I have BI AI pointing to the debian host machine’s IP with the port I used for deepstack container. This seems to be pretty good at object detection without any GPU and on a shitty little I3 processor that’s about a decade or more old.
I use BI because Frigate and any other FOSS just don’t have anything approaching the usefulness and ease of setup of BI. I’d love if there were an alternative, because I fucking loathe having a Windows install in my network, even if it is running as a docker container. But that’s not the case, so I pay for BI and use some mitigations for having to deal with Windows.
I can post the compose files if you think you might want to give this a try.
Yeah I used deepstack before, and it had a lot better detection times, but recently BI switched to using CodeProjectAI as the supported ai, so I moved over to that. It’s not as performant as Deepstack. Maybe I should try going back to deepstack even if it’s not officially supported.
That’s what I noticed and went back to deepstack. It integrates with no issues at all, just specify the port and let it go.
I’ve never used anything else so I can’t really compare, but frigate works well.
Blue Iris is windows only and really resource heavy, so thats why I’ve never used it for more than a quick test.
I’m glad you posted this because I need similar advice. I want a GPU for Jellyfin transcoding and running Ollama (for a local conversation agent for Home Assistant), splitting access to the single GPU between two VMs in Proxmox.
I would also prefer it to be AMD as a first choice or Intel as a second, because I’m still not a fan of Nvidia for their hostile attitude towards Linux and for proprietary CUDA.
(The sad thing is that I probably could have accomplished the transcoding part with just integrated graphics, but my AMD CPU isn’t an APU.)
The problem with AMD graphics cards is that the performance that CUDA, xformers and pytorch provide for nVidia cards blows anything AMD has away by a significantly high order of magnitude.
I have no idea why AMD gpus are so trash when it comes near anything involving generative AI/LLMs, DLSS, Jellyfin transcoding, or even raytracing; i would recommend waiting until their upcoming new GPU announcements.
There’s a CUDA emulator called ZLUDA that fixes a lot of that.
Development for that stopped almost a year ago because the performance difference is so much that no one used it and even AMD themselves dropped all funding to that project.
It was started again and is close to where it was before it was dropped.
It’s not functional yet.
Is that still true though?
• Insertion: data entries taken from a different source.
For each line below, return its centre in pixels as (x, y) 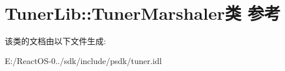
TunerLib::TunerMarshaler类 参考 (143, 13)
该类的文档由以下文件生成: (55, 41)
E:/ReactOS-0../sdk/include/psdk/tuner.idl (83, 60)
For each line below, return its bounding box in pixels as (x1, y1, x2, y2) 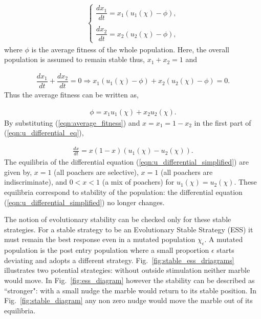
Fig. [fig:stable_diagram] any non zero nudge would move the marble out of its (4, 295, 253, 306)
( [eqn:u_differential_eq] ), (4, 127, 84, 138)
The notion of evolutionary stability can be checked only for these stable (4, 214, 231, 225)
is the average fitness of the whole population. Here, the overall (31, 44, 230, 54)
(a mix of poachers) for (102, 176, 175, 187)
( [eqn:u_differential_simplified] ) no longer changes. (4, 196, 165, 207)
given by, (4, 166, 32, 177)
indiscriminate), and (4, 176, 68, 187)
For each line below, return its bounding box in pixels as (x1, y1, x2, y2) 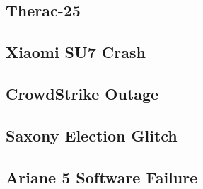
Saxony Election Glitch (6, 124, 178, 146)
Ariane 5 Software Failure (6, 166, 198, 188)
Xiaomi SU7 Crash (6, 41, 146, 63)
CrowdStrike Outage (6, 82, 159, 104)

My impression is that AMD works just fine for inference with ROCm and llama.cpp nowadays. And you get much more VRAM per dollar, which means you can stuff a bigger model in there. You might get fewer tokens per second compared with a similar Nvidia, but that shouldn’t really be a problem for a home assistant. I believe. Even an Arc a770 should work with IPEX-LLM. Buy two Arc or Radeon with 16 GB VRAM each, and you can fit a Llama 3.2 11B or a Pixtral 12B without any quantization. Just make sure that ROCm supports that specific Radeon card, if you go for team red.
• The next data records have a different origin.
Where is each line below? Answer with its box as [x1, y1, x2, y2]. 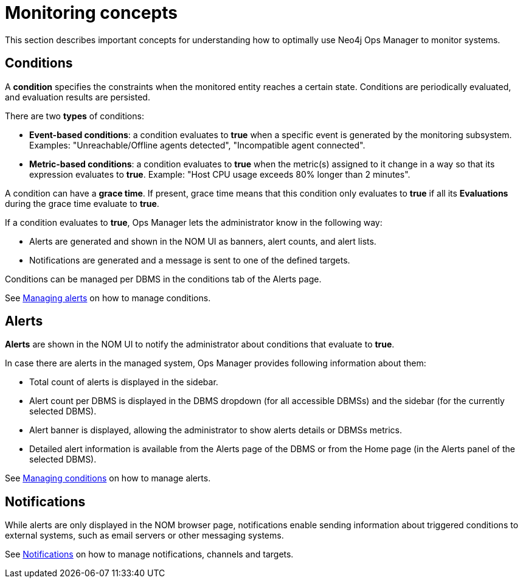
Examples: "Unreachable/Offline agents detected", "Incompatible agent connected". [29, 139, 365, 150]
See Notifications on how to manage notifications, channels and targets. [5, 549, 294, 560]
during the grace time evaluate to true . [5, 198, 159, 209]
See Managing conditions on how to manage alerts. [5, 473, 211, 484]
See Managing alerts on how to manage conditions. [5, 292, 211, 303]
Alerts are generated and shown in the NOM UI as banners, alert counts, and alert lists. [29, 236, 376, 246]
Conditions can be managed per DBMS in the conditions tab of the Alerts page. [5, 273, 322, 284]
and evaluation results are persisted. [5, 91, 150, 102]

I’m also curious. I have also heard good things this past year about AMD and ROCm. Obviously not as close to Nvidia yet (or maybe ever) but considering the price I’ve been considering trying.
You can try a Coral TPU with CodeProjectAI. I used it for a bit but I have the USB version and it has heating/disconnect issues at times.
I don’t like using CPU for AI so plan to offload the AI to an unRAID server with a nVidia 2070 super to combine Plex decoding and AI tasks to that box.
Ryzen 5600g or any higher G model its an APU or 6700xt for a real GPU 6700 is best bang for buck but it fluctuates all the time. All amd systems are much less finnicky than nvidia. Especially on Linux.